▽
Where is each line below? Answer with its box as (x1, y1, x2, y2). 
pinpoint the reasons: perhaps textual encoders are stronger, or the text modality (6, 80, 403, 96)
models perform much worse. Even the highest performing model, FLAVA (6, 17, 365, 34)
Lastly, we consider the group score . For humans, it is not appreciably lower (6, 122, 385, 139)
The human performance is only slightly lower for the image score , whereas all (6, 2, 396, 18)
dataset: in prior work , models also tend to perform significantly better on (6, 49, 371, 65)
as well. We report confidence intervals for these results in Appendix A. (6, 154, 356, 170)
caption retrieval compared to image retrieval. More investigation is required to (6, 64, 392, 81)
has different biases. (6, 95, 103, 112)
△
▽
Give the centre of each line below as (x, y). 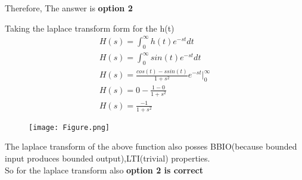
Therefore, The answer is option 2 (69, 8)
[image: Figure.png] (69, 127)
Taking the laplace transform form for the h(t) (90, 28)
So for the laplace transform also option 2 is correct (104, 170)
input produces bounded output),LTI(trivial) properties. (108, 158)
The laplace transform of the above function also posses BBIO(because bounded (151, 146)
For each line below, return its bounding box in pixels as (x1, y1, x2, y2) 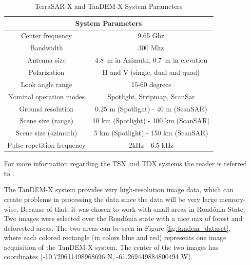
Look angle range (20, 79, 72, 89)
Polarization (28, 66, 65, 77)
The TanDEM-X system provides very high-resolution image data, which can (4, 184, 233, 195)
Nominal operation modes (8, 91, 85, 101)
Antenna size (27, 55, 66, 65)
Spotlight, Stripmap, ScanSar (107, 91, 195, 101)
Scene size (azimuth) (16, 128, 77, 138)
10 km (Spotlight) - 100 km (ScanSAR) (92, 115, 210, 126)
△
▽
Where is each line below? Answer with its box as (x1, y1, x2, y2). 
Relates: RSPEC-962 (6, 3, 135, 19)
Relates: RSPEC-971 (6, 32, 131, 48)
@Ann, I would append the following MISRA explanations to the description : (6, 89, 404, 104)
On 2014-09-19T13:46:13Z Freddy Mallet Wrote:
△
- _Directions_
Please write out, exactly as they appear above, only the lines in the stretch from the line with "Polarization (28, 66, 65, 77)" through the line with "Spotlight, Stripmap, ScanSar".

- _Answer section_
Polarization (28, 66, 65, 77)
The TanDEM-X system provides very high-resolution image data, which can (4, 184, 233, 195)
Nominal operation modes (8, 91, 85, 101)
Antenna size (27, 55, 66, 65)
Spotlight, Stripmap, ScanSar (107, 91, 195, 101)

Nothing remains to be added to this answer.